Is it art? Installation of empty champagne bottles ends up in trash

Imagine the morning after a party: the hangover and the mess left by late-night guests. A cleaning woman at an Italian museum mistook an art installation featuring dozens of empty champagne bottles and spent party poppers for garbage and binned it.

“Where shall we go dancing tonight?” was designed to represent the consumerism, fraud, mass media and wild parties of the 1980s.

“This installation is kind of a metaphor for the end of the parties of the 80s in Italy, the end of the decade,” Letizia Ragaglia, head of the Museion Bozen-Bolzano in the northern Alto Adige region, told RT.

The problem was the wacky art installation looked authentic enough to pass for the real thing, and in the long run it did. When a cleaning lady, who had just started working at the museum, came to work and saw empty champagne bottles and party poppers scattered on the floor she probably thought, 'Oh, there's a lot to clean.'

After realizing the mistake, museum staff rushed to rescue the missing 'art ingredients' from rubbish sacks and recreated the dolce vita artwork from scratch.

“We had really bad luck. There was a misunderstanding,” Ragaglia said, adding that the good thing about it was the incident sparked a debate about modern art.

“There are also many people who thought that we did it on purpose... but it's not true.

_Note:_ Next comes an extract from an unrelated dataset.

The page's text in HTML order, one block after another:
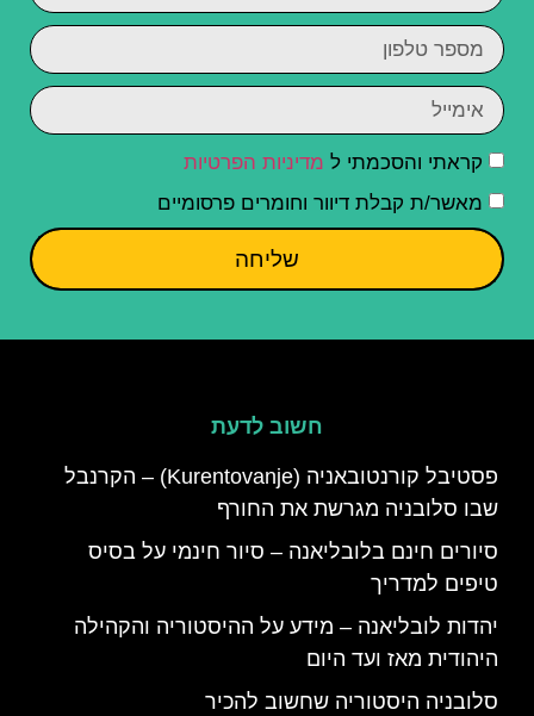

It happened, and at the very first moment we were kind of terrified. And then we realized that it was good for us.”

However, the creators of the installation, Sara Goldschmied and Eleonora Chiari, were rather dismayed.

“It cannot be possible for an installation to end up in the rubbish bin,” they were quoted as saying by Alto Adige newspaper.

The show will be open to the public until November 22.

READ MORE: ‘Busted’ Snowden bust back in New York, this time as street art exhibit

It's not the first time modern artworks have been misunderstood. In 2014, a cleaner in southern Italy mistakenly trashed artworks, whose value was estimated at €10,000, she thought to be rubbish. One of the pieces, supposed to be shown in Bari, featured biscuit crumbs scattered on the floor.

In 2001, cleaners threw away a work by Damien Hirst, mistaking it for rubbish. The artwork was made up of empty bottles, full ashtrays and cigarette boxes.